• TASK GOAL: Write the entries below out again exactly; any picture in them stays out.

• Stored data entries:
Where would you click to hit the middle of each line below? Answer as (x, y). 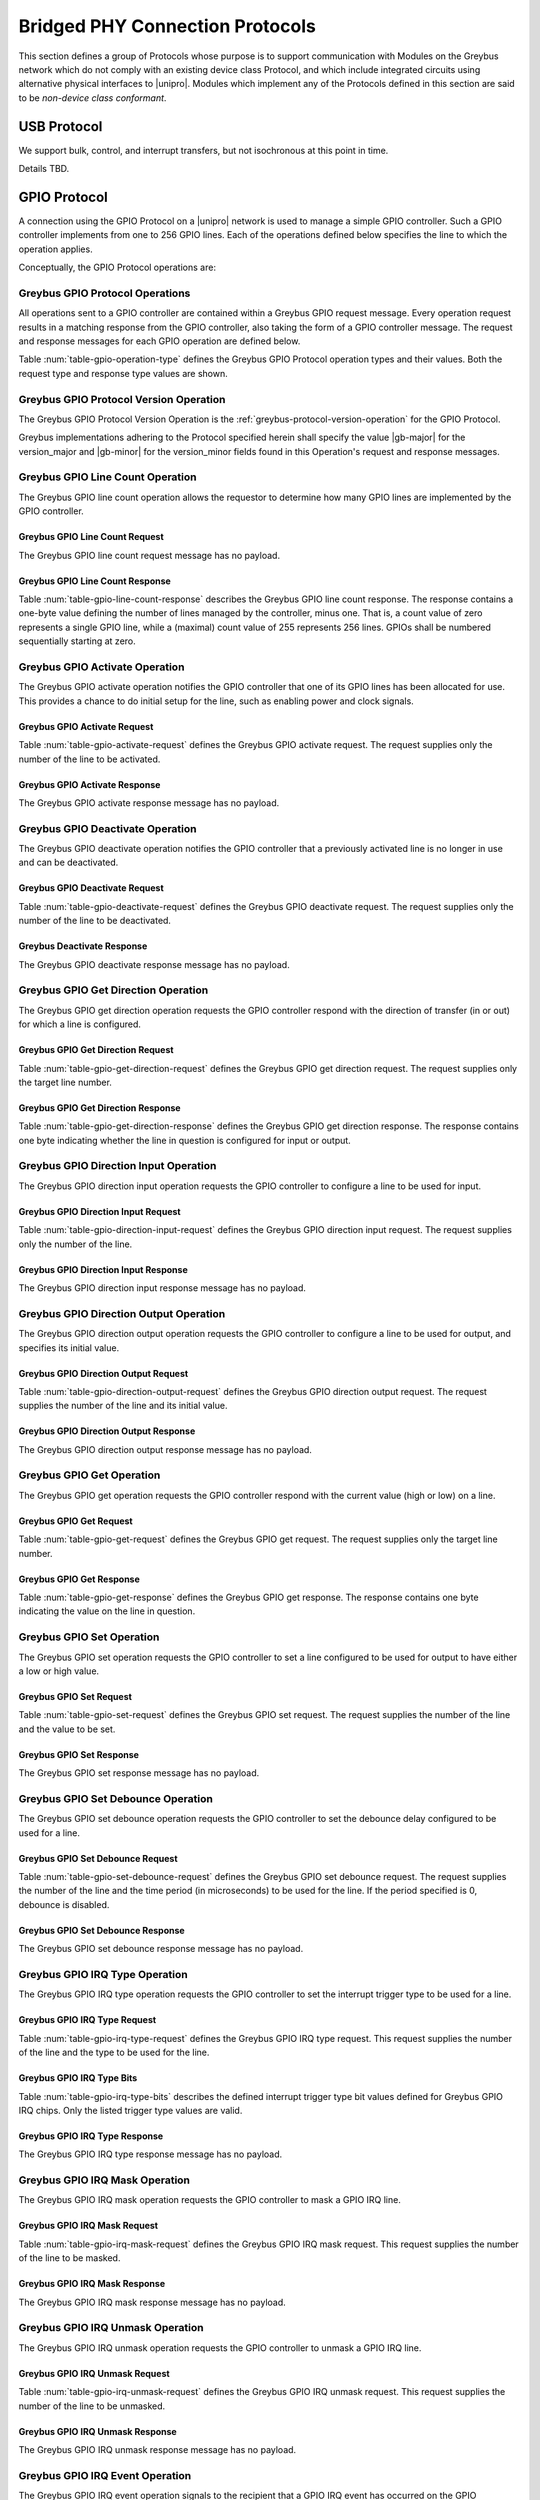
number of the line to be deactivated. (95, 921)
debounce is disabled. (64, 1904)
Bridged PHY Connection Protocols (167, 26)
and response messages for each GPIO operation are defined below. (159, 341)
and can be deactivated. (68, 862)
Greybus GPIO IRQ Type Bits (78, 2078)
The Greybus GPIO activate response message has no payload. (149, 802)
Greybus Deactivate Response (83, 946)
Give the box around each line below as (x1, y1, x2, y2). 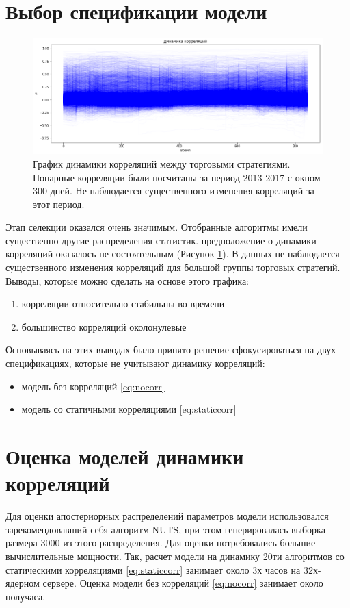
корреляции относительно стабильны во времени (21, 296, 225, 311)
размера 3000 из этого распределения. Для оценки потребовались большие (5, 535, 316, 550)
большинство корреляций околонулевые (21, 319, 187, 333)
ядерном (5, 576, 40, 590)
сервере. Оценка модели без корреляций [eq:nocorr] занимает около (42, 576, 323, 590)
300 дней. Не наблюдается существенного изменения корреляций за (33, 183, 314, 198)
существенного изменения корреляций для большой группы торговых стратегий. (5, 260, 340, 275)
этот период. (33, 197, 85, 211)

• WRITTEN RESPONSE:
Where would you click to hit the middle of each line below? Answer as (x, y). 
number of the line to be deactivated. (95, 921)
debounce is disabled. (64, 1904)
Bridged PHY Connection Protocols (167, 26)
and response messages for each GPIO operation are defined below. (159, 341)
and can be deactivated. (68, 862)
Greybus GPIO IRQ Type Bits (78, 2078)
The Greybus GPIO activate response message has no payload. (149, 802)
Greybus Deactivate Response (83, 946)
Give the box around each line below as (x1, y1, x2, y2). 
корреляции относительно стабильны во времени (21, 296, 225, 311)
размера 3000 из этого распределения. Для оценки потребовались большие (5, 535, 316, 550)
большинство корреляций околонулевые (21, 319, 187, 333)
ядерном (5, 576, 40, 590)
сервере. Оценка модели без корреляций [eq:nocorr] занимает около (42, 576, 323, 590)
300 дней. Не наблюдается существенного изменения корреляций за (33, 183, 314, 198)
существенного изменения корреляций для большой группы торговых стратегий. (5, 260, 340, 275)
этот период. (33, 197, 85, 211)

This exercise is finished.